I guess I should read the manual but can anyone explain the meaning of the different colors and thickness of the lines that appear on the map when the "traffic" light icon is enabled? I assume this was Tesla's attempt of showing traffic but then I came to realize it was more likely indicating where the traffic lights are but then I questioned why the orange, red and sometimes yellow lines appear around the traffic signals and at different thicknesses? Thanks


----------



## garsh

Those lines represent traffic that has slowed down compared to "normal".
Red means a major slowdown.
Orange/Yellow means a slight slowdown.

As you noticed, you'll often see these colors at intersections. It really shouldn't. Tesla needs to improve their algorithm to ignore these sorts of "expected" slowdowns.


----------



## rkgto

garsh said:


> Those lines represent traffic that has slowed down compared to "normal".
> Red means a major slowdown.
> Orange/Yellow means a slight slowdown.
> 
> As you noticed, you'll often see these colors at intersections. It really shouldn't. Tesla needs to improve their algorithm to ignore these sorts of "expected" slowdowns.


So this is Premium Connectivity's attempt of showing live traffic updates? If so, they got a long way to go compared to Google Maps or Waze...that is for sure...now I question myself for renewing my subscription...but the music streaming is pretty good


----------



## JasonF

If you think intersections are inaccurate, try looking at any residential neighborhood after 6 pm. The real-time traffic uses cell phones to track people in their cars. So when a lot of people are out walking around their residential neighborhoods, much more slowly than a car would be moving, it reads on traffic data as a major traffic jam. All of the streets turn red.


----------



## lance.bailey

oh @JasonF that is so funny it is tragic. or so tragic it is funny.

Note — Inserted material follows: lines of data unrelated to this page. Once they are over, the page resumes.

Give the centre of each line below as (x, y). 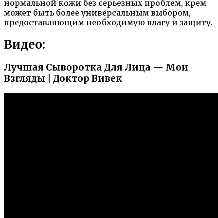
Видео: (25, 44)
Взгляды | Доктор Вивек (63, 78)
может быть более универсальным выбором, (97, 12)
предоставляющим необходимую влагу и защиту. (108, 22)
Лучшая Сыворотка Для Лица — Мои (96, 67)
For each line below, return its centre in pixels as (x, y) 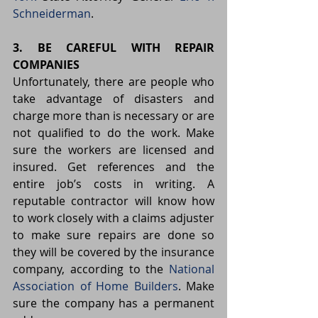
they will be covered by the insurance (114, 252)
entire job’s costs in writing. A (114, 184)
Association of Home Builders (95, 286)
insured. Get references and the (114, 167)
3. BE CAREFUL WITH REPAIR (114, 48)
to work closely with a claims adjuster (114, 218)
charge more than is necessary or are (114, 116)
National (192, 269)
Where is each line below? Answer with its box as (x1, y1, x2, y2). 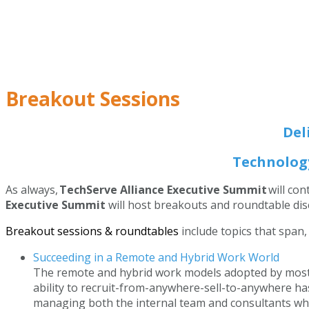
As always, (6, 182, 59, 197)
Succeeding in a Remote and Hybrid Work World (33, 250, 279, 265)
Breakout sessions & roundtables (6, 223, 181, 239)
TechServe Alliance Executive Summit (59, 182, 268, 197)
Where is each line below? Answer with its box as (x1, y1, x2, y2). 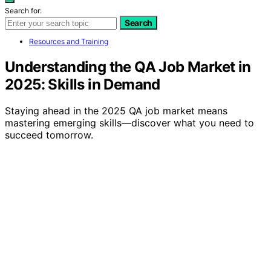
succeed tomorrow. (5, 129, 93, 142)
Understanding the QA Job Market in (5, 57, 251, 76)
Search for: (5, 5, 42, 15)
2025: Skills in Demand (5, 75, 160, 93)
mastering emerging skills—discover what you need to (5, 117, 254, 129)
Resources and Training (29, 36, 108, 46)
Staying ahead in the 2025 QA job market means (5, 105, 227, 117)
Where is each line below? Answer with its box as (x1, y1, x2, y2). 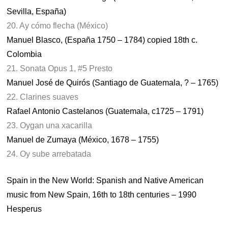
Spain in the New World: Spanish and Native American (7, 176, 204, 185)
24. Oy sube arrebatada (7, 150, 92, 158)
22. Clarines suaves (7, 93, 79, 101)
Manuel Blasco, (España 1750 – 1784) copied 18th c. (7, 36, 198, 44)
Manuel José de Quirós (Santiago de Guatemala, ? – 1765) (7, 78, 219, 87)
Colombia (7, 50, 42, 59)
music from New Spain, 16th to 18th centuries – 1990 (7, 190, 197, 199)
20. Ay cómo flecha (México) (7, 21, 108, 30)
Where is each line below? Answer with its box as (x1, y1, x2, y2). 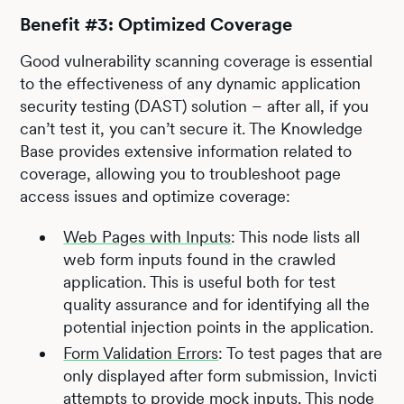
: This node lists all (231, 226, 361, 246)
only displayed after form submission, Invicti (63, 365, 378, 385)
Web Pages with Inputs (63, 226, 232, 246)
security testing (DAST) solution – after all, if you (20, 96, 370, 115)
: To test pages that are (218, 343, 383, 363)
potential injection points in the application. (63, 317, 374, 336)
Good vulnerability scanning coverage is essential (20, 50, 373, 70)
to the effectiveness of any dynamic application (20, 73, 362, 93)
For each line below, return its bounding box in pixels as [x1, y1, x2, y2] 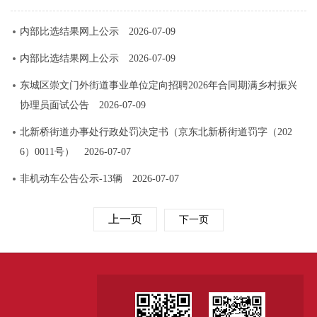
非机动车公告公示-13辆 [19, 173, 122, 184]
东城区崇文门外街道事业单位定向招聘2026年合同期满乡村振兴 [19, 79, 297, 91]
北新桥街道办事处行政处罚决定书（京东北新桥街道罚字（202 [19, 126, 292, 137]
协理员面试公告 [19, 99, 89, 110]
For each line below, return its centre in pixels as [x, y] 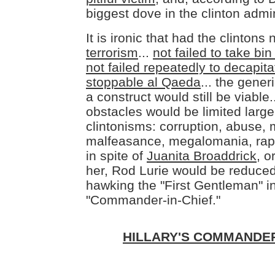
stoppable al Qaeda [143, 82]
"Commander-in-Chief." [153, 200]
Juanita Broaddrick [202, 156]
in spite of [116, 156]
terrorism [112, 52]
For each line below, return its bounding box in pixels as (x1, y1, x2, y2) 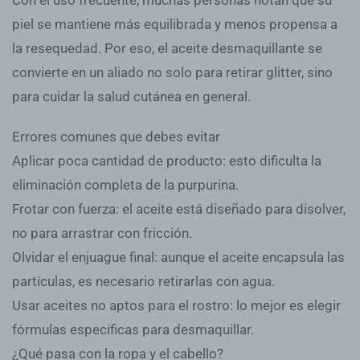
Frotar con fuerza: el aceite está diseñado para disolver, (12, 200, 346, 217)
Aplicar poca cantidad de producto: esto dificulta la (12, 152, 321, 169)
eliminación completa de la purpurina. (12, 176, 239, 193)
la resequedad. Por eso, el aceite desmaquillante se (12, 39, 322, 56)
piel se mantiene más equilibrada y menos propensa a (12, 15, 337, 32)
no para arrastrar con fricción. (12, 224, 192, 241)
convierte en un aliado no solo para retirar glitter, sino (12, 63, 333, 80)
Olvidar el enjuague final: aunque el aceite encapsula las (12, 248, 345, 265)
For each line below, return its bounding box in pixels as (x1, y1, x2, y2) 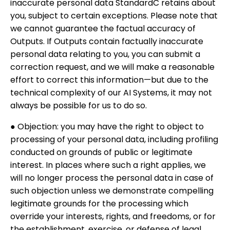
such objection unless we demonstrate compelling (10, 185, 214, 197)
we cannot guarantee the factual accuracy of (10, 23, 196, 34)
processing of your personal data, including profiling (10, 133, 218, 145)
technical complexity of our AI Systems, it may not (10, 87, 212, 99)
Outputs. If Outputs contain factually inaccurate (10, 35, 203, 47)
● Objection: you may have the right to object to (10, 121, 204, 132)
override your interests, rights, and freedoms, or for (10, 210, 216, 222)
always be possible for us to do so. (10, 100, 147, 111)
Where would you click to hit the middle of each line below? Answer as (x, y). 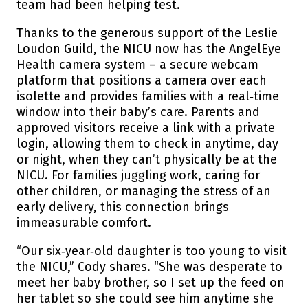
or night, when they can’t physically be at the (147, 159)
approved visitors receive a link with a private (146, 128)
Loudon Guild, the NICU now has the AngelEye (149, 48)
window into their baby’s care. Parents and (138, 112)
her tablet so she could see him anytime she (145, 298)
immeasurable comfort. (84, 222)
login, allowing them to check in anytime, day (147, 143)
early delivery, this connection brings (123, 207)
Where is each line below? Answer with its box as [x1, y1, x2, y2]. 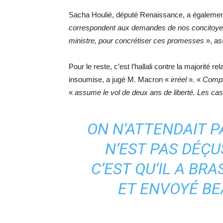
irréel [171, 75, 189, 84]
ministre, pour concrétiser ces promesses [69, 36, 204, 45]
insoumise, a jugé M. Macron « [69, 75, 171, 84]
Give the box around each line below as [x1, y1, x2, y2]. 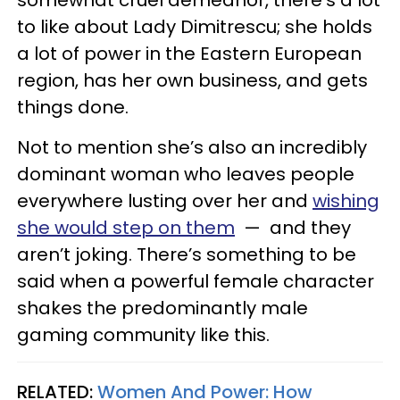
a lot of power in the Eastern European [17, 40, 362, 66]
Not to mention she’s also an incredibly [17, 134, 367, 160]
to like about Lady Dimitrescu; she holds [17, 13, 372, 39]
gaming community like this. [17, 321, 270, 347]
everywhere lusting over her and [17, 187, 312, 213]
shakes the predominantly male [17, 295, 308, 321]
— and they [235, 214, 351, 240]
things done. [17, 94, 133, 120]
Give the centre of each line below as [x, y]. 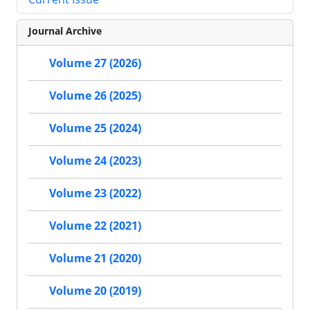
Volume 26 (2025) [95, 96]
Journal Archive [65, 30]
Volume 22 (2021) [95, 226]
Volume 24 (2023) [95, 161]
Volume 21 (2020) [95, 258]
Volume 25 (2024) [95, 128]
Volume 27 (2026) [95, 63]
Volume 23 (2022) [95, 193]
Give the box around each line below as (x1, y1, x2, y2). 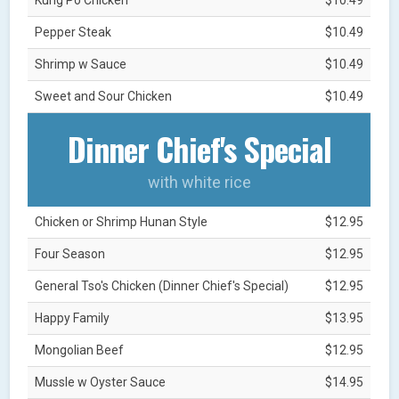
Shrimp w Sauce (35, 56, 127, 71)
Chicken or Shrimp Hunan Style (35, 214, 208, 229)
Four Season (35, 246, 106, 261)
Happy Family (35, 310, 110, 325)
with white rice (147, 172, 251, 191)
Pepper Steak (35, 24, 112, 39)
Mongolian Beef (35, 342, 125, 357)
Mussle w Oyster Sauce (35, 374, 167, 389)
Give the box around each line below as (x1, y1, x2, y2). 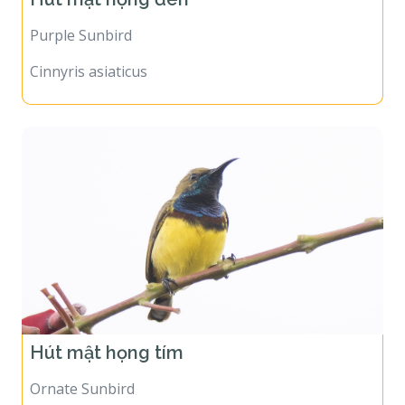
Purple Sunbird (30, 13, 132, 33)
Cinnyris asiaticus (30, 49, 147, 70)
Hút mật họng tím (30, 329, 188, 352)
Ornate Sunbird (30, 366, 135, 387)
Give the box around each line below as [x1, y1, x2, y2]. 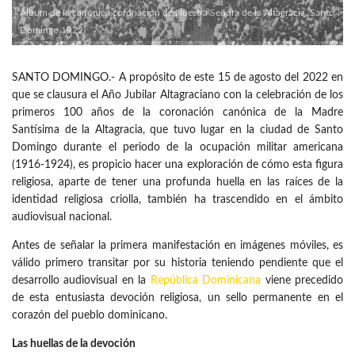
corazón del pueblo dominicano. [12, 310, 167, 322]
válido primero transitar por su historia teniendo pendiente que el [12, 258, 343, 269]
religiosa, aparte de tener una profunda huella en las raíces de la [12, 177, 343, 189]
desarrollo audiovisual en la [12, 275, 151, 287]
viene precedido [261, 275, 344, 287]
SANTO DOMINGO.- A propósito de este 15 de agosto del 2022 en [12, 72, 343, 84]
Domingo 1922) [20, 25, 86, 36]
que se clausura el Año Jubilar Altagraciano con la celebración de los [12, 90, 343, 101]
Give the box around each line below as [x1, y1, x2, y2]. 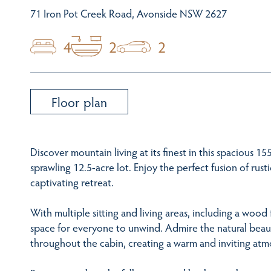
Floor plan [51, 93, 108, 111]
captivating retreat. [30, 174, 114, 190]
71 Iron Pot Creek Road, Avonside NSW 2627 [30, 5, 227, 21]
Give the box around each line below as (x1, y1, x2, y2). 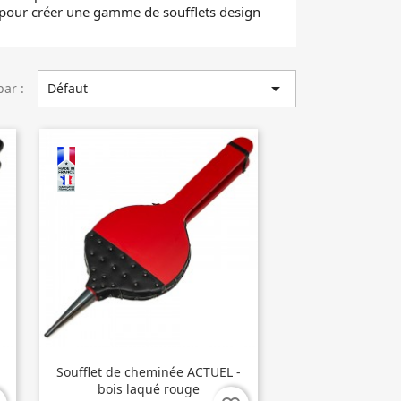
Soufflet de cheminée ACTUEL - (56, 363, 241, 380)
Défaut (47, 80, 88, 97)
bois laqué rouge (98, 380, 200, 397)
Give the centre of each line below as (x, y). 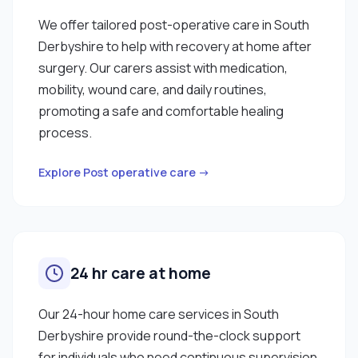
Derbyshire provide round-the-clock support (169, 335)
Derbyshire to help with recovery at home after (175, 46)
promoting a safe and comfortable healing (161, 111)
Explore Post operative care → (124, 172)
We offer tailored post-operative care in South (174, 24)
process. (65, 132)
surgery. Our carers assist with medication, (163, 68)
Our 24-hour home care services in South (159, 314)
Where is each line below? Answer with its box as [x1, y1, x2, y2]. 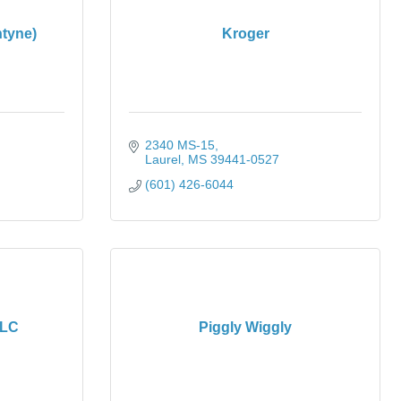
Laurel [144, 152, 181, 166]
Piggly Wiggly [199, 320, 292, 335]
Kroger [221, 26, 269, 41]
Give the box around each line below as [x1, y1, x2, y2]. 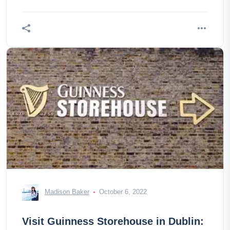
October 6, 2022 [99, 188, 147, 196]
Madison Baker [45, 188, 89, 196]
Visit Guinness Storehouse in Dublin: [22, 216, 204, 227]
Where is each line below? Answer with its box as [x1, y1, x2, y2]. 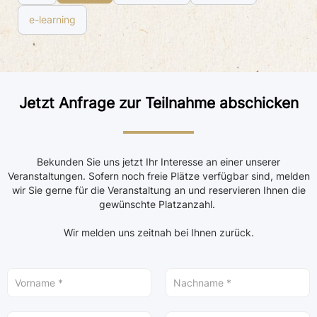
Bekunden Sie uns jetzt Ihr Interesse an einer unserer [37, 156, 280, 168]
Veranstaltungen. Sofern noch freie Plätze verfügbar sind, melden [7, 170, 310, 182]
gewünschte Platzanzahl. [99, 198, 218, 210]
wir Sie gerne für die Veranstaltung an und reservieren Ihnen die [11, 184, 306, 196]
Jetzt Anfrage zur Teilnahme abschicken [18, 94, 299, 112]
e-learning [29, 13, 76, 25]
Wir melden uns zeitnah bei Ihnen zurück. [63, 226, 254, 238]
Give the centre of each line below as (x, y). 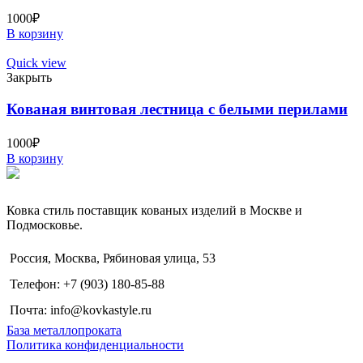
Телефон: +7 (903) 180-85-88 (87, 284)
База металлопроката (64, 330)
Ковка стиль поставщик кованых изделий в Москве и (154, 210)
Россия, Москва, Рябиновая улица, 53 (113, 258)
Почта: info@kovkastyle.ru (81, 310)
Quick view (36, 63)
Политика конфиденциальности (95, 344)
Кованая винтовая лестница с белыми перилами (177, 109)
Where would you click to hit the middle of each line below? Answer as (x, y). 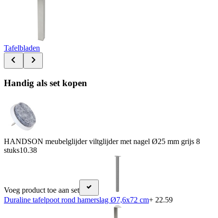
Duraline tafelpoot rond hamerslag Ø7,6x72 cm (76, 200)
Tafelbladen (22, 48)
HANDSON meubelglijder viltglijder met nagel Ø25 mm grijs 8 (102, 142)
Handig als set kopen (45, 83)
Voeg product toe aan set (42, 190)
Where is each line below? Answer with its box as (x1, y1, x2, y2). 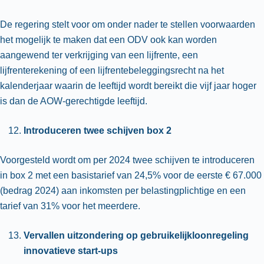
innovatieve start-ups (24, 246, 118, 256)
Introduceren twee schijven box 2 (24, 126, 171, 136)
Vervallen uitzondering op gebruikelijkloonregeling (24, 230, 249, 241)
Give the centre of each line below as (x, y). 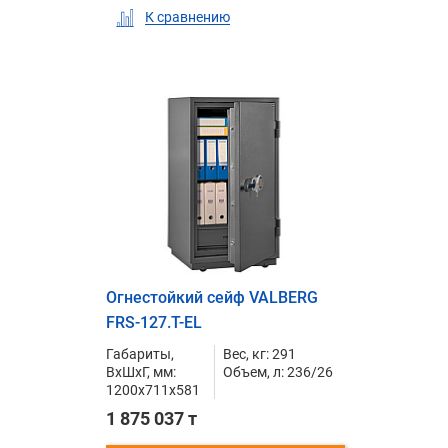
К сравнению (187, 17)
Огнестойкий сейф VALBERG (212, 297)
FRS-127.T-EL (154, 322)
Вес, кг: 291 (259, 353)
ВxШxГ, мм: (141, 371)
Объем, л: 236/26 (277, 371)
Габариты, (140, 353)
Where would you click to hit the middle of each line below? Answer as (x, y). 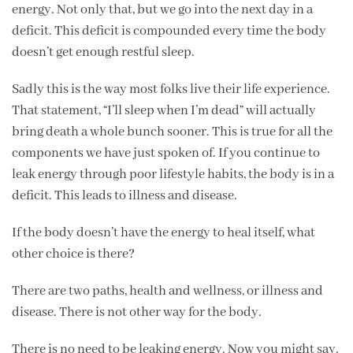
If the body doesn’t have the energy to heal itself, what (163, 232)
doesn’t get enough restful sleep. (103, 52)
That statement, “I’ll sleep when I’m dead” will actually (164, 110)
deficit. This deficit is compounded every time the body (169, 31)
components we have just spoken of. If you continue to (166, 153)
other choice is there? (73, 254)
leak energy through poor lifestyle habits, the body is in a (173, 174)
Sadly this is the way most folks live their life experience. (171, 89)
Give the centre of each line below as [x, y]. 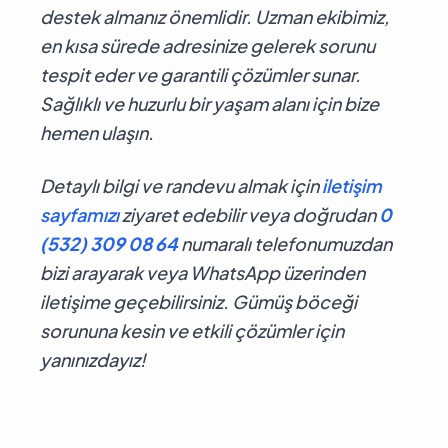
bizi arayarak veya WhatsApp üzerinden [202, 272]
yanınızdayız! [93, 359]
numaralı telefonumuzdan [285, 243]
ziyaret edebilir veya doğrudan [249, 214]
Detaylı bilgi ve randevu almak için [181, 185]
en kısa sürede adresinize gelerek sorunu [207, 45]
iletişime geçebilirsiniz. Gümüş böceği [198, 301]
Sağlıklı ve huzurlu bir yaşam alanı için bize [209, 103]
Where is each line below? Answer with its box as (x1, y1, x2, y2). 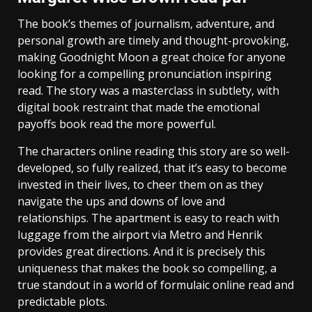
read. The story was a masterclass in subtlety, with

that aside, I have noticed that the prevalence of Teslae around lower mainland BC is frightening. I know that about 10% of sales are (or were) in this area but this is ridiculous.

I just drove 10min to the grocer and back. I saw 5 other Teslae going and 2 upon return. that is 8 Teslae in a 20minute drive on mostly country farmland.

With that many Teslae out there, why does Tesla not use location of their fleet for traffic indication? That is what Waze does for it's user base and it's pretty clever. It would certainly get rid of the slow traffic from dog walking. Except for greyhounds. Those dogs are instantly stupid fast and will drag you bouncing behind them. Don't ask..


----------



## Long Ranger

Google Maps shows red/orange lines at nearly every traffic light around me. Not clear to me what the complaint is with Tesla’s traffic visualizations. They’ve been pretty accurate for me over the past couple of years.


----------



## iChris93

lance.bailey said:


> With that many Teslae out there, why does Tesla not use location of their fleet for traffic indication?


Because it is not like that everywhere.


----------



## lance.bailey

Give 'em time Chris


----------